Che sarebbe interessante anche che fosse oggetto del dibattito pubblico prima delle elezioni..

Sul resto non posso che ribadire che:
1. nessuno fa mai la comparazione costi benefici degli scenari (e se lo si fa lo si fa "barando" sulle cifre);
2 la svalutazione della ns economia è un fatto già avvenuto, non un'opinione da discutere;
3 l'euro a queste condizioni salta da solo, con o senza scelte politiche volontarie e democratiche.
2013-01-16 23:52:55
1. nessuno fa mai la comparazione costi benefici degli scenari (e se lo si fa lo si fa "barando" sulle cifre);

pupe, che comparazione vuoi fare. Per avere un governo con una maggioranza solida è dovuto venire uno da bruxelles. Un paese deindustrializzato, con un debito di 2000 miliardi, risparmi di decenni erosi, disoccupazione da grande depressione, classe dirigente marcia. Ma quali sono i benefici, chi credi che possa andare a sbattere i pugni a francoforte o parigi?!
2013-01-16 23:58:48
Per avere un governo con una maggioranza solida è dovuto venire uno da bruxelles.

più che altro hanno gettato la maschera un po' tutti i servi di un altro padrone.

Ma quali sono i benefici, chi credi che possa andare a sbattere i pugni a francoforte o parigi?!

già la solita storia, noi non contiamo niente siamo tutti pizza baffi neri e mandolino, solo corruzione e spreco. siccome abbiamo un debito pubbico enorme siamo schiavi e la democrazia è inutile in questi casi. siccome siamo un paese deindustrializzato non possiamo che essere colonizzati.

poi leggi che il min. delle finanze tedesco che va in parlamento ad ammonire i tefeschi del fatto che loro hanno "i maggiori vantaggi dalla moneta unica" e che dunque devono sostenere i costi relativi (intendendo i soldi da redistribuire agli altri paesi), ma si vede che non si era ripassato la lezione del debito pubblico italiano cattivo ..

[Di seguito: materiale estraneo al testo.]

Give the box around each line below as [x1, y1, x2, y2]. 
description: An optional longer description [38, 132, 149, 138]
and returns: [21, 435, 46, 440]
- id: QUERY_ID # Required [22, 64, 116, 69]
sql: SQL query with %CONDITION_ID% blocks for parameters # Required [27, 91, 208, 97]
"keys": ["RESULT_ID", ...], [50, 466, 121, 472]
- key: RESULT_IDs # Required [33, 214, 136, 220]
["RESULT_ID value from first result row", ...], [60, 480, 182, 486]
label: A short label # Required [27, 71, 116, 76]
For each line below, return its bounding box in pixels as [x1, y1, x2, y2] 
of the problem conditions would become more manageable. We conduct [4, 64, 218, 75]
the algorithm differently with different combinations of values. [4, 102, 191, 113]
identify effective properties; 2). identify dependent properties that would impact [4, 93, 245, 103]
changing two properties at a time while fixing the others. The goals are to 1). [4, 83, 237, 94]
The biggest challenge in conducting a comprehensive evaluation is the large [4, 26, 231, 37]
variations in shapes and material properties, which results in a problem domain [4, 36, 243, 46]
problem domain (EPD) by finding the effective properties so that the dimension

Che vuoi che ti dica, contro i luoghi comuni non si discute..
2013-01-17 00:06:34
poi leggi che il min. delle finanze tedesco che va in parlamento ad ammonire i tefeschi del fatto che loro hanno "i maggiori vantaggi dalla moneta unica" e che dunque devono sostenere i costi relativi (intendendo i soldi da redistribuire agli altri paesi),

Ma guarda, che questo è palese.

Quello che non ti è chiaro è che tu vuoi fare la "guerra" (perché uscire vuol dire entrare in guerra più di quanto non sia una pace forzata questa) con questa gente:


2013-01-17 00:10:37
Quello che non ti è chiaro è che tu vuoi fare la "guerra" (perché uscire vuol dire entrare in guerra più di quanto non sia una pace forzata questa) con questa gente:

io segnalo che non è vero che voglio fare nessuna guerra, ma semmai recuperare la sovranità e porre le basi perchè la guerra che c'è finisca.
Già perchè l'UE era nata con questo obiettivo, ed invece ci facciamo le invasioni commerciali e le svalutazioni competitive uno con l'altro.

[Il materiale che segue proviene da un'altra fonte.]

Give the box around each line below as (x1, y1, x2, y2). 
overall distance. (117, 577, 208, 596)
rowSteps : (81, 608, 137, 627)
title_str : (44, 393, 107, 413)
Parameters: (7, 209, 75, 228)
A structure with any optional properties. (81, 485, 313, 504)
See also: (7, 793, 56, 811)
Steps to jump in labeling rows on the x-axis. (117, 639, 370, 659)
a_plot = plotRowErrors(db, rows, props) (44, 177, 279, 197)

prima si fa che ognuno a casa sua è libero.
poi si unificano le regole ed i mercati
solo alla fine si fa l'unione politica.
(quella monetaria non è neanche necessaria, cmq dovrebbe arrivare necessariamente per ultima.)

mi chiederete: quanto ci mettiamo un secolo?
la mia risposta è: il tempo che richiede la democrazia.
2013-01-17 00:18:03
io segnalo che non è vero che voglio fare nessuna guerra, ma semmai recuperare la sovranità e porre le basi perchè la guerra che c'è finisca.
C'è una guerra?
Beh, lo penso anche io. Siamo d'accordo.
Se esci, finisce? No. Soprattutto finché gli elettori non dimostreranno di essere diventati maturi.

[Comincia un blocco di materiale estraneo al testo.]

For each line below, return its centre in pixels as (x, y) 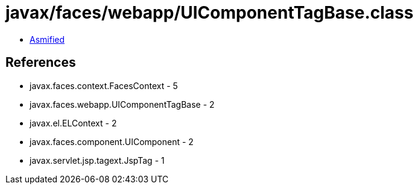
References (41, 63)
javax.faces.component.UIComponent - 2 (112, 141)
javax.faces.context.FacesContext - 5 (104, 85)
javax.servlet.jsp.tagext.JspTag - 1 (97, 160)
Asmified (47, 39)
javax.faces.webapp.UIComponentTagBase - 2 (122, 104)
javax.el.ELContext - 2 (73, 123)
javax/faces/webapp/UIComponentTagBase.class (210, 13)
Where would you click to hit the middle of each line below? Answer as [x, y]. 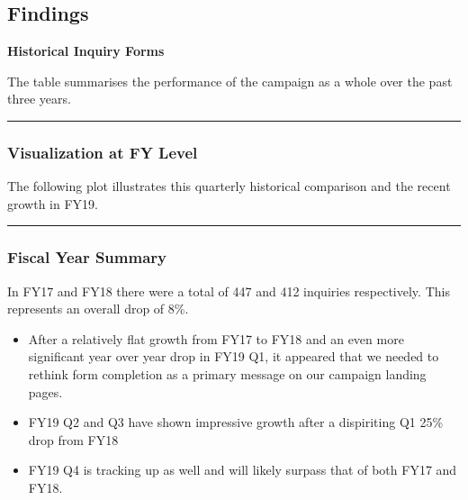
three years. [39, 99]
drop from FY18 [73, 439]
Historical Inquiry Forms [86, 51]
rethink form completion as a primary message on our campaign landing [227, 373]
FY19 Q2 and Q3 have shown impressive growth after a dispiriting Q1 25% [236, 422]
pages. [45, 391]
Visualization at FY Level [103, 152]
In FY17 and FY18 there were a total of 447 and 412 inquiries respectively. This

prima si fa che ognuno a casa sua è libero.
poi si unificano le regole ed i mercati
solo alla fine si fa l'unione politica.
(quella monetaria non è neanche necessaria, cmq dovrebbe arrivare necessariamente per ultima.)

Condivido.

mi chiederete: quanto ci mettiamo un secolo?
la mia risposta è: il tempo che richiede la democrazia.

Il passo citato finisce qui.